List of Successive Mayors of Alata

| From | To | Name | Party |
|---|---|---|---|
| 1830 |  | Gieronimo Casalonga |  |
| 1929 | 1943 | Charles Marie Casa |  |
| 1960 | 1989 | Jérôme Paul Casalonga |  |
| 1989 | 2006 | François Dominic | PRG |
| 2006 | 2026 | Etienne Ferrandi | PRG |

==Population==
The inhabitants of the commune are known as Alatais or Alataises in French.

==Economy==
- Farming and production of Corsican specialties (Brocciu, figatelli, etc.)
- a hotel in the village
- a large holiday resort located on the sea coast (Marina di Lava)

==Culture and heritage==

===Civil heritage===
The Château de la punta (19th century) is registered as an historical monument.

Located 600 m above sea level, the chateau offers a panoramic view of Ajaccio up to the entrance of the Gulf of Porto over the surrounding mountains and over Monte Cinto, the highest mountain in Corsica (2706 m).

A replication of one of the pavilions of the Tuileries Palace in Paris that burned down in 1871. When, in 1882, it was decided to completely destroy the Palace in Paris, Jerome Pozzo di Borgo, a great enemy of Napoleon I, acquired a large number of the stones to build a house on the family estate located on the heights of Ajaccio to show his supremacy.

The reconstruction of the castle took place from 1886 to 1894. Unfortunately the castle was burned on 7 August 1978 by a bush fire which spread to the roof causing serious damage. In 1991 the General Council of South Corsica decided on the acquisition of the Château de la Punta and its area of 40 hectares from the Pozzo di Borgo family.

The repair of the roof was completed in 1996 making the castle safe from further damage due to rain. The castle is not yet completely saved however.

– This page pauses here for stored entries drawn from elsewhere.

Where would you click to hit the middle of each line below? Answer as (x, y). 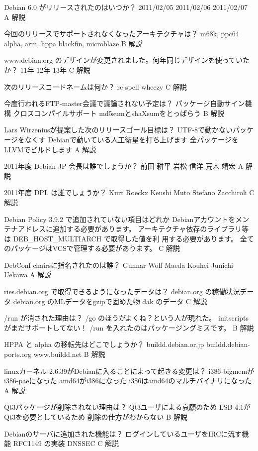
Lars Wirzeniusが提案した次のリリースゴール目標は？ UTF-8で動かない (118, 130)
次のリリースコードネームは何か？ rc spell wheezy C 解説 (95, 86)
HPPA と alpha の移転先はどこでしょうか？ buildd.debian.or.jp (104, 344)
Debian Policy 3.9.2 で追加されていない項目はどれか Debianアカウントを (120, 219)
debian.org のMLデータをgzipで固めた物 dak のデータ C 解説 (110, 301)
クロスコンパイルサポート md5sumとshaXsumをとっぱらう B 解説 (119, 113)
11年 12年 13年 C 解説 (55, 69)
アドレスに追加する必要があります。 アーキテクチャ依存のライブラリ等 (133, 229)
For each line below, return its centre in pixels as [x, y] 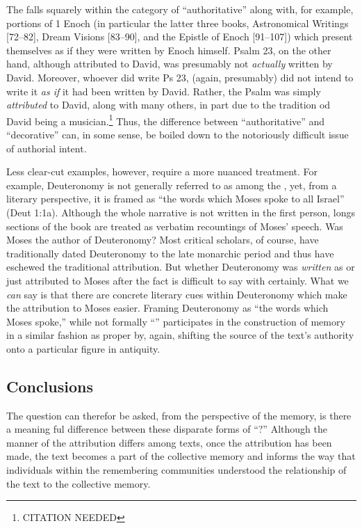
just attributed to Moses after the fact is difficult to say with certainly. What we [178, 280]
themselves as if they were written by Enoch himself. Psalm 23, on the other [169, 50]
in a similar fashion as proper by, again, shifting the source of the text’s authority [180, 335]
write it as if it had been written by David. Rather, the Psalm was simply [164, 91]
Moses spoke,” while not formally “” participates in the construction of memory [176, 321]
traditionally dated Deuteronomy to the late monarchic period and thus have [170, 253]
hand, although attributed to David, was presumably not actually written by [170, 64]
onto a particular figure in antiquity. [83, 348]
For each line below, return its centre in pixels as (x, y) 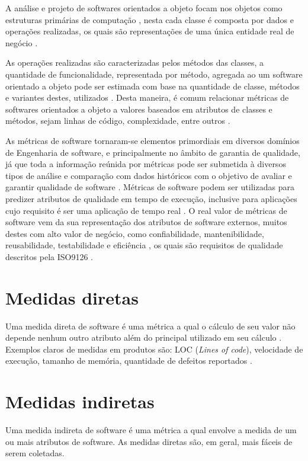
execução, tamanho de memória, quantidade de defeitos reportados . (129, 361)
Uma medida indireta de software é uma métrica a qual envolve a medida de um (151, 430)
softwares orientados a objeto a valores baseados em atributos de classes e (139, 109)
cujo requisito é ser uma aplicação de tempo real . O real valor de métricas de (146, 210)
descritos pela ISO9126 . (49, 256)
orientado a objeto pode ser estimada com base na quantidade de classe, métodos (153, 86)
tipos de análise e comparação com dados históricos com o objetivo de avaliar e (149, 175)
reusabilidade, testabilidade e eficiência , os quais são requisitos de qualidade (144, 245)
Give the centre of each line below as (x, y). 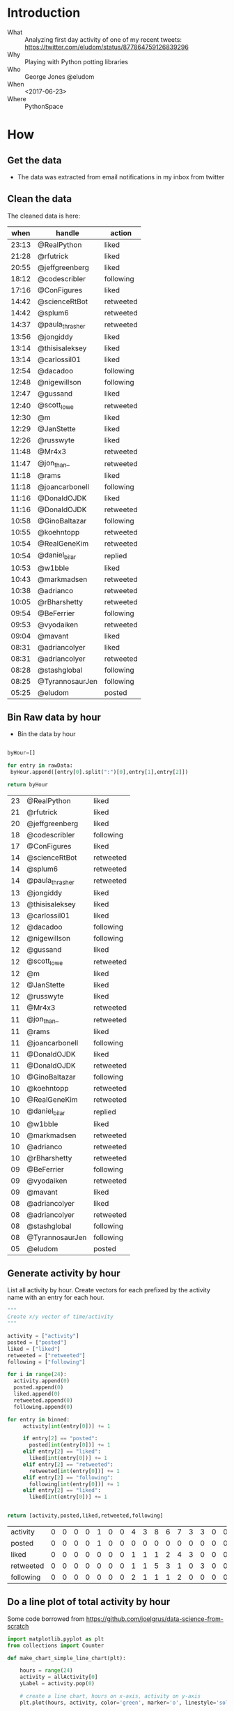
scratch (18, 1626)
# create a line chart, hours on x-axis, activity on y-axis (110, 1696)
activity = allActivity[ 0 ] (59, 1677)
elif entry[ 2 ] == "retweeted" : (68, 1464)
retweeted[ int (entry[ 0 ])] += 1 (74, 1471)
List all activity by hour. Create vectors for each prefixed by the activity (109, 1290)
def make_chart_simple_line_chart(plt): (67, 1658)
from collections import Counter (56, 1645)
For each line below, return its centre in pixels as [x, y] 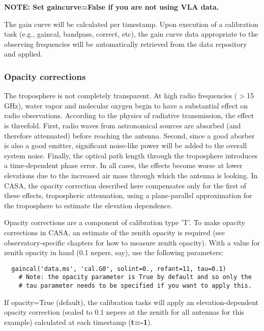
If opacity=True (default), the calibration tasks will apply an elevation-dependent [131, 302]
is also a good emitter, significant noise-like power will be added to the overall [126, 145]
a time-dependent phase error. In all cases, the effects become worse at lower [123, 165]
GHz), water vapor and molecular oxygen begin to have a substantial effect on [126, 105]
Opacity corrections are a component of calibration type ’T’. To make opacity [125, 222]
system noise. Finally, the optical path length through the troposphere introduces [131, 155]
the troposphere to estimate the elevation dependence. [89, 205]
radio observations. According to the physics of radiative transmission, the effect [129, 115]
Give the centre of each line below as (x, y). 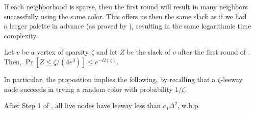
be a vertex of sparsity (55, 52)
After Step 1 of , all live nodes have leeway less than (82, 105)
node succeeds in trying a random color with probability (89, 89)
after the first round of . (214, 52)
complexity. (21, 35)
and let (107, 52)
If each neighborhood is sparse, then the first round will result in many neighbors (126, 6)
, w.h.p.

The Golfe de Lava is a beautiful Gulf with a holiday village in the commune of Alata where, in 1985, three pieces of Roman gold were found by three fishermen. This was the starting point of a fabulous treasure hunt that ended with the Police investigation. The many items found are known as the Lava Treasure.

===Religious heritage===
The commune has one religious building that is registered as an historical monument:
- The Pozzo di Borgo Funeral Chapel (19th century).
- The Parish Church of Saint-Peter and Saint Paul contains a Tabernacle (17th century) that is registered as an historical object:
- The Parish Church of Saint-Pierre-aux-Liens contains a Tabernacle (17th century) that is registered as an historical object:

==Notable People linked to the commune==
- Carlo Andrea Pozzo di Borgo
- Jean-Laurent Albertini, a painter originally from Albertacce.